За окном уже чернота, как во рту без последнего зуба.

И пошла. И на улице поняла, как сильно тошнит, не стерпеть, и в гортани ожог. Тридцать тысяч же было, какой же он все-таки педерас. Только азеры, видимо, и угостят, если ихнего главного нету, — и свернула направо, к овощному, — вот нерусские, а какие люди хорошие — Алик, Джаник, Муслимка. И яблоком дадут еще закусить. Скажут: «Тоня, как дети?» А она им: «Такая Маша у меня славная девочка! Пойду сейчас на работу, отмоюсь, гостинца ей завтра куплю!» Так они еще и для Маши два яблока вынесут.

Обошла все кругом и на заднем дворе в дверь стучалась — бесполезно. Деньги делят, наверно. А пить — они сами не пьют, нерусские ведь и даже веры другой. Оглянулась на мусорку: Леопольд, что ли? Больше и некому.

— Валентиныч! — подошла к нему, но неблизко, он немного психованный. — Как здоровьице?

Молчит. Палкой орудует в баке. И пиджак на нем новый почти, только пуговиц не хватает. Он с этих помоек, как кот, жирует прямо.

— Как ваше здоровьице, говорю, Леопольд?

— Мое здоровье, — отвечает, — отменное. А твое поправить нечем.
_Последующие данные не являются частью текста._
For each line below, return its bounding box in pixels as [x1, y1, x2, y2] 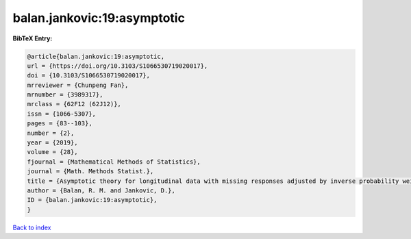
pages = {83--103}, [27, 120, 92, 127]
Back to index [12, 223, 51, 231]
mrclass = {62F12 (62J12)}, [27, 100, 121, 108]
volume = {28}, [27, 148, 78, 156]
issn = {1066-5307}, [27, 110, 96, 118]
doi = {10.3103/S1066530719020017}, [27, 72, 151, 79]
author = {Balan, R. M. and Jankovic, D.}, [27, 187, 176, 194]
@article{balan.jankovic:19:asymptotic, [27, 52, 164, 60]
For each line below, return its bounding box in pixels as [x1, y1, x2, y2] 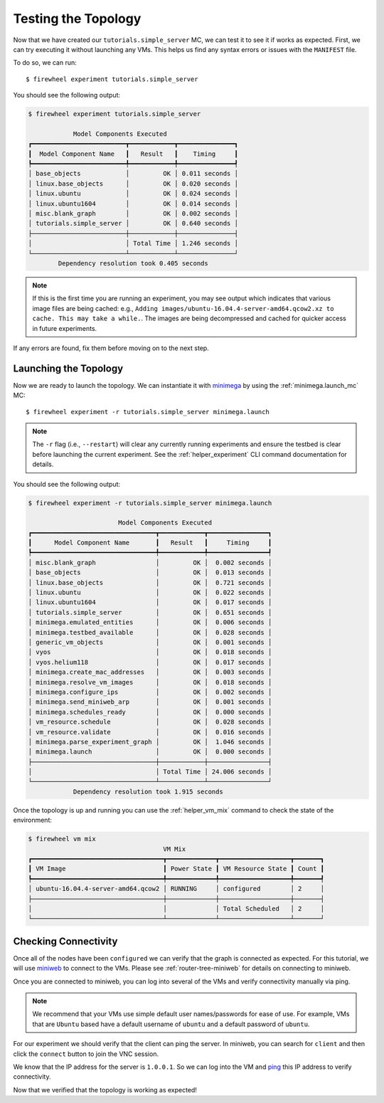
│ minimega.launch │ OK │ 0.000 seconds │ [28, 748, 272, 756]
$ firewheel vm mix [28, 835, 96, 843]
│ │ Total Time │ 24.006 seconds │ [28, 768, 272, 776]
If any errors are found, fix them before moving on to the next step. [13, 344, 209, 352]
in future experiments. [32, 324, 97, 332]
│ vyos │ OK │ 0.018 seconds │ [28, 648, 272, 656]
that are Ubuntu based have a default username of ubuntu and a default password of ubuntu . [32, 1020, 310, 1028]
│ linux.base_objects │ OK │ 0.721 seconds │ [28, 579, 272, 586]
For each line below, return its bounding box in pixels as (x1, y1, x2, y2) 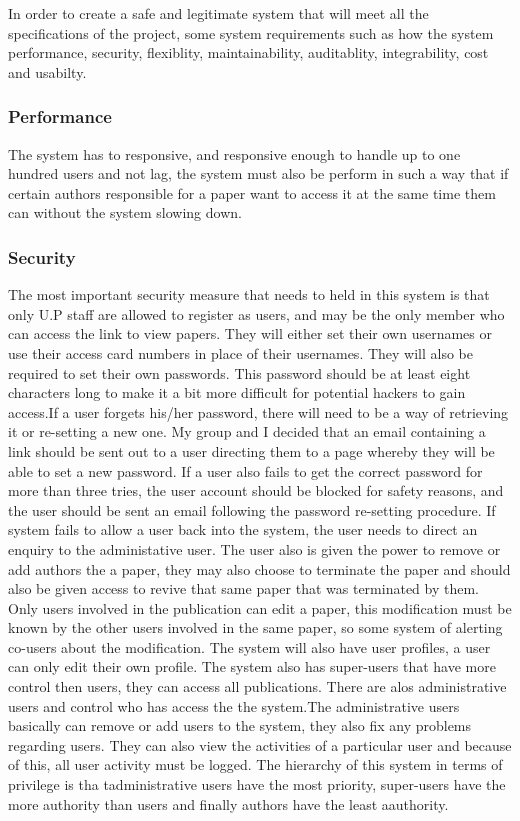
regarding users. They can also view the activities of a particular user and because (8, 734, 512, 755)
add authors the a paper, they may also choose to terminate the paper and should (8, 558, 511, 579)
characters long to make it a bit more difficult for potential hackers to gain (8, 382, 466, 403)
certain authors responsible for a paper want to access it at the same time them (8, 182, 496, 203)
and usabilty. (8, 61, 87, 82)
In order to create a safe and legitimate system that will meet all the (8, 3, 429, 23)
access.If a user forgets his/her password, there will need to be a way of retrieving (8, 401, 509, 422)
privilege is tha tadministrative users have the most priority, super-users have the (8, 774, 506, 795)
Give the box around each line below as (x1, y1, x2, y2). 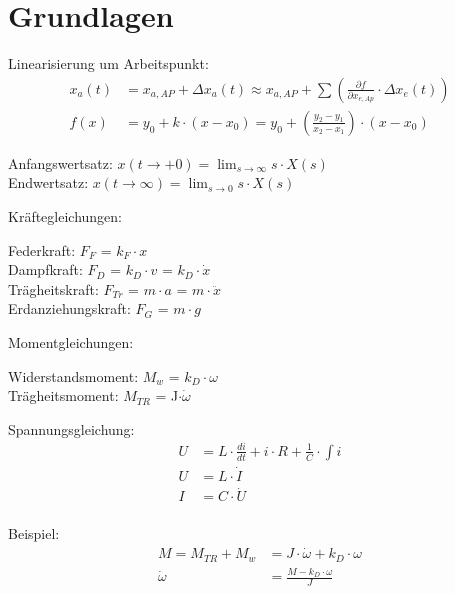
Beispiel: (8, 523, 60, 544)
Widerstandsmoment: (8, 365, 139, 386)
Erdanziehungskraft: (8, 298, 131, 319)
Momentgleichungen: (8, 331, 134, 352)
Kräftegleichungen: (8, 205, 123, 226)
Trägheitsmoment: (8, 385, 119, 406)
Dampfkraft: (8, 259, 83, 280)
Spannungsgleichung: (8, 418, 135, 439)
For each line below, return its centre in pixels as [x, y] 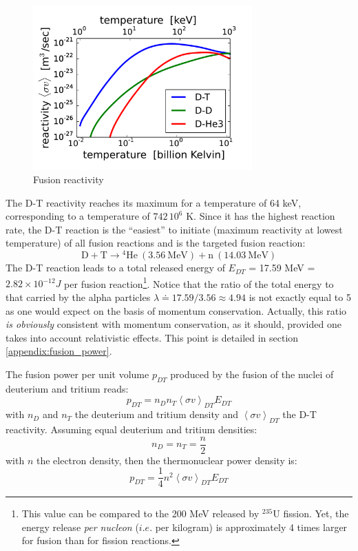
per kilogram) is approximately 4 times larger [251, 527]
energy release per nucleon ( [80, 527]
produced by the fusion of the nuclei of [252, 374]
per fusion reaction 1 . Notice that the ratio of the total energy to [199, 282]
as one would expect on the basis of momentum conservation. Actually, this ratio [176, 310]
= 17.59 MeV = [282, 268]
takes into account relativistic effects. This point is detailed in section [152, 337]
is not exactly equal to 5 [300, 297]
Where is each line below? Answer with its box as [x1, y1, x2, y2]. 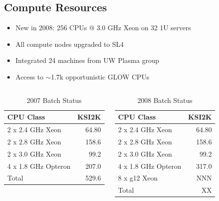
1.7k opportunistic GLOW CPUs [51, 71, 150, 81]
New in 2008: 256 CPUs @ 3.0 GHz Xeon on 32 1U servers [15, 22, 191, 33]
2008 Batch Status [137, 95, 193, 105]
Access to [15, 71, 44, 81]
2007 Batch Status [26, 95, 82, 105]
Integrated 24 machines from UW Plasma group [15, 55, 159, 65]
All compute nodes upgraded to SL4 [15, 39, 124, 49]
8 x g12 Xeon [118, 173, 158, 183]
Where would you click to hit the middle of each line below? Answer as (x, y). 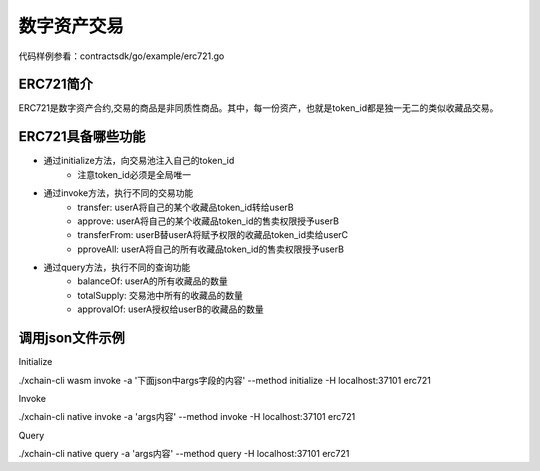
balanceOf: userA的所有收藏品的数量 (153, 281)
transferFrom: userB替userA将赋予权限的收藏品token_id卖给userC (213, 235)
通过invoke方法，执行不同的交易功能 (118, 193)
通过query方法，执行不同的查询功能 (117, 267)
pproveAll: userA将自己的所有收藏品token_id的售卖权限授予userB (211, 249)
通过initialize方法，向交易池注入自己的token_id (139, 161)
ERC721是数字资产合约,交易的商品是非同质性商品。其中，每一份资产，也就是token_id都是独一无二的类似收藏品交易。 (258, 108)
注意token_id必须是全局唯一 (134, 174)

Нечем, как же! А у самого карман задний весь расперло. Не хрен же у него из жопы растет, правильно? Облизала горячие губы:

— А где наши азеры, вы не в курсе?

— Ваши азеры черножопые?! Овчарка кавказская! — и как палкой на нее замахнется.

А она далеко была, а все равно отскочила. Без ума человек, что с ним спорить? — и пошла на троллейбус.
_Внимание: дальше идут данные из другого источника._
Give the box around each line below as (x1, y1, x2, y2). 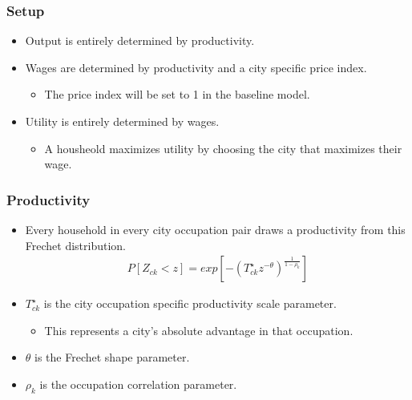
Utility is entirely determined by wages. (25, 113, 220, 129)
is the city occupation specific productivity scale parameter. (43, 295, 337, 312)
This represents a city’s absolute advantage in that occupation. (44, 321, 353, 338)
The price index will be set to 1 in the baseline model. (44, 86, 310, 103)
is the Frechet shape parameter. (34, 349, 190, 366)
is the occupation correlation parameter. (39, 376, 237, 392)
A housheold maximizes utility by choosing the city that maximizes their (44, 139, 402, 156)
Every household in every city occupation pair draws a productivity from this (25, 221, 406, 237)
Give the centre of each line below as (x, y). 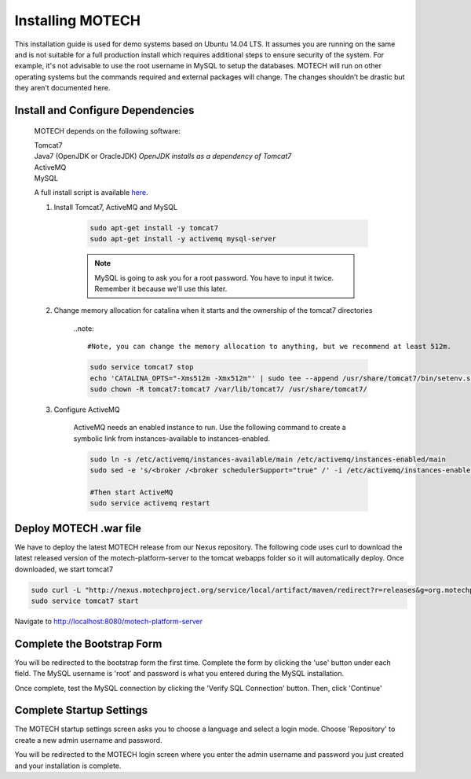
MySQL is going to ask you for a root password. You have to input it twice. (214, 277)
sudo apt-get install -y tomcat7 (154, 228)
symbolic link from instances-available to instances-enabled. (172, 438)
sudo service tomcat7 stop (142, 367)
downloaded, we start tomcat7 (64, 569)
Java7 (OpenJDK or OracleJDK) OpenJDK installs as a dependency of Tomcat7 (163, 156)
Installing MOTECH (78, 20)
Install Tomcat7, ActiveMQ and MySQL (116, 207)
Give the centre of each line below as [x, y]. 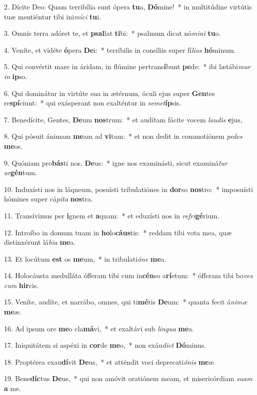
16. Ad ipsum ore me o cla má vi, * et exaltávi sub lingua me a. [99, 328]
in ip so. [16, 76]
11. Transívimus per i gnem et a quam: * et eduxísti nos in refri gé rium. [112, 215]
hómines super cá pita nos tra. [48, 199]
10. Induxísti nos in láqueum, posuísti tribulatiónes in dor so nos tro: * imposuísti [128, 189]
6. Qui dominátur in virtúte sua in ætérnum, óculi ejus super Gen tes [110, 93]
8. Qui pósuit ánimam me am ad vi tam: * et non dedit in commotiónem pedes [123, 136]
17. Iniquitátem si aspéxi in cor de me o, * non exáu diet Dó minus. [105, 345]
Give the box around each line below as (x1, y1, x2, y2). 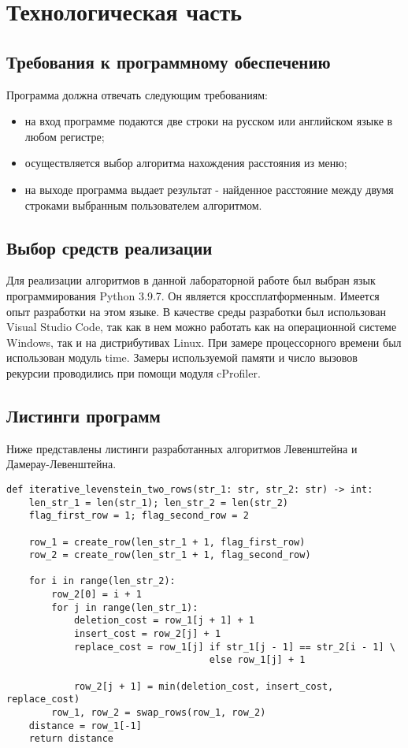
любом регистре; (24, 128, 105, 144)
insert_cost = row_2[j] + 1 (73, 628, 221, 640)
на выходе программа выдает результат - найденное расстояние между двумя (24, 180, 394, 197)
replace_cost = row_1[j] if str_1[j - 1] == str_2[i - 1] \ (73, 641, 395, 653)
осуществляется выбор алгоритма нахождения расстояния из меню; (24, 154, 347, 171)
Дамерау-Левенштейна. (6, 456, 117, 472)
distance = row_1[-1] (28, 720, 142, 731)
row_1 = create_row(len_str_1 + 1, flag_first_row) (28, 536, 306, 548)
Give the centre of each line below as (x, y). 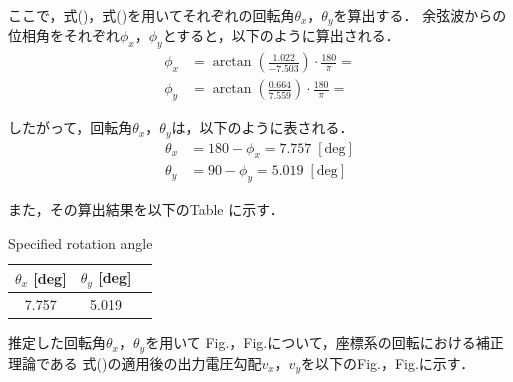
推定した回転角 (57, 342)
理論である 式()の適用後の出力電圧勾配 (135, 362)
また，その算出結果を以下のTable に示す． (146, 209)
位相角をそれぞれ (64, 35)
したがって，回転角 (70, 127)
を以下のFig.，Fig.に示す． (388, 362)
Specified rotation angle (80, 242)
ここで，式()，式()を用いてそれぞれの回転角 (151, 15)
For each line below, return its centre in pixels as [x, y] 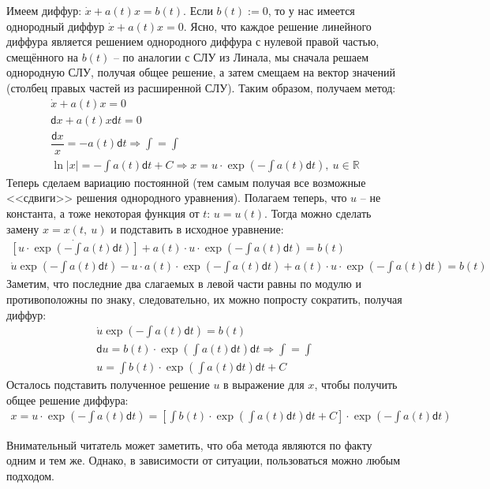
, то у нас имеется [311, 10]
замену [23, 228]
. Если [198, 10]
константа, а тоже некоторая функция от [103, 213]
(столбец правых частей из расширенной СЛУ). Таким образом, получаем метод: [201, 87]
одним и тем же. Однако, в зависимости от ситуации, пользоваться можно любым [204, 460]
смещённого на [43, 56]
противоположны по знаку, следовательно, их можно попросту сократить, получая [204, 299]
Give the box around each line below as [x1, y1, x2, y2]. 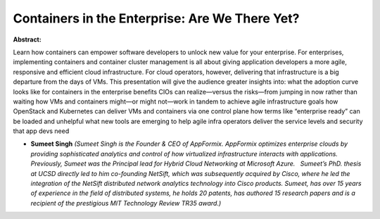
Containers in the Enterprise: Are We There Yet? [13, 11, 300, 26]
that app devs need [13, 127, 70, 135]
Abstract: [13, 35, 42, 44]
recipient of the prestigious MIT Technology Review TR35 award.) [30, 199, 222, 207]
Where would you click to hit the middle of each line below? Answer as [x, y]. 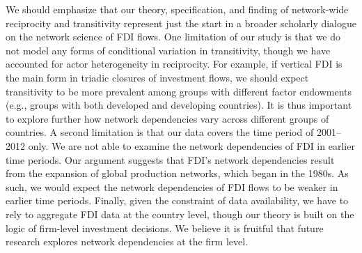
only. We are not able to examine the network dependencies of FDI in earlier [191, 145]
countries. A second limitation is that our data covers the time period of [160, 132]
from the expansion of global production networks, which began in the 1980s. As [177, 173]
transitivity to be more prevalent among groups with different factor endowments [179, 91]
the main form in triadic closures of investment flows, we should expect [157, 77]
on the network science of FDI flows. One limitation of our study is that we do [173, 37]
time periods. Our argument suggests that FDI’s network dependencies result [170, 159]
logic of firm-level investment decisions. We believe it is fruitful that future [165, 228]

Надо было не здесь поворачивать, к этой речке-вонючке, к этой Яузе-кляузе — и уперлась в него, мост не мост, так — горбатится. По нему трубы на тот берег бегут и ступеньки… Вот они-то и зовут, так бывает зовут, аж звенят! Те, большие мосты — нет, а этот вот как будто специально для нее, как хрустальная туфелька. А во сне он еще даже меньше, как в Песчановке был, и лететь с него долго-долго и весело, как девчонкой летела, и бычки видны, и мальки как шныряют, и крабики зарываются…

А нельзя. Ее Машенька ждет.

Подошла к самой речке, а в ней пятна бензиновые раскрываются — цветы Москвы, надо же, даже слышно, как пахнут, — и за ограду схватилась, чтобы на мост не идти.

* * *

Там хохлы, за мостом-то, — если спать еще не легли, разливают. Поллитровку на всех.

А ей много не надо! Они там ремонтируют в полуподвале банк, не банк… и вповалку прямо и спят. Тепло еще было в том месяце, она к ним, как к людям, по-соседски пошла — со своими консервами, капуста под маринадом, вкусная очень и полезная. Так они ее вместо капусты по кругу пустили. Претерпевала как могла. А оказалось, все задаром. Денег-то нету ни у кого. Им деньги в конце выдают, а пока они целый божий день за кусок колбасы корячатся и одну поллитровку на семь мужиков-то. Как нерусские, честное слово, такое унижение позволять!

Разливают сейчас. Им хорошую водку бригадир выставляет. Только мало, а так-то… И на ограду посильней навалилась, чтоб на мост не пойти, — и живот весь от этого разболелся.

Ее Машенька ждет, это Оля и Миша живут за отцом, — и от боли вся скрючилась — отравилась, вот в чем штука-то! — она ему денег на водяру дала, а он пойла принес, блядь такой! — а зато он ее больше выпил в четыре… в пять раз! может, сдох уже? — и увидела через улицу на другой стороне двух парней, и пошла к ним, согнулась немного, а все же дошла — они пиво глотали из ненаших бутылок.